Malum günlerden geçerken film önerileri havalarda uçuyor .Evde kalanlar olarak tüm yapamadıklarımızı yapmaya çalışıyoruz. Ben de bunlardan biri olarak izleyemediğim filmleri izleme ya da bir daha izlemeyi düşündüğüm filmleri izleme fırsatı bulmuş oldum. İlk izlediğimde de etkilendiğim TRUMAN SHOW filmini bir daha izledim.

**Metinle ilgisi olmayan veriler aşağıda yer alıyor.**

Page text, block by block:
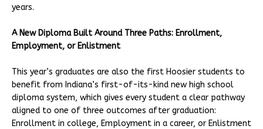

Show kelimesi ingilizceden dilimize girmiş kelimedir. Anlamı gösteri şov, sergi, gösteriş teşhir, iş anlamı taşır. Filmi izleyenler hatırlar ana karakterin hayatı tamamen bir senaryo üzerine kurgulanmış bir tv projesidir. Bütün dünyanın doğumundan itibaren izlediği, bir film platosunda geçen tüm yaşananların profesyonel ellerce organize edilen bir show olduğu proje. Tüm dünyanın gözleri önünde, bir kurmaca ailede sadece belirlenen istenmeyen bebekler arasında en erken doğan Truman artık bir film platosunda büyümek zorundadır. İlk dişinin çıkmasından ilk adımına okul hayatından ask hayatına kadar izlenen bir programdır aslında. Yeni yürümeye başladığı ve dünyayı keşfetme çabası… Kayalıklara tırmandırdığı bir sahne vardır. Babası onu hızlıca geri alır çünkü plato sınırı orasıdır. Yaşadığı kasaba bir deniz kasabası görünümündedir ve meraklı Truman denizi seven biridir ama deniz yapaydır ve ufuk çizgisi bir bitiştir. Bu nedenle oyuncunun denizden korkması gerekir çünkü kontrolden çıkmaması gerekir. Bunun için babasıyla balık tutmaya giden kahraman oluşturulan fırtına nedeniyle babasını kaybeder. Benim amacım size bir film anlatmak değil elbet filmi izlediğimde bana düşündürdükleri ve hayatlarımızda bulduklarım. Zaten tüm filmler aslından bundan ibaret değil mi?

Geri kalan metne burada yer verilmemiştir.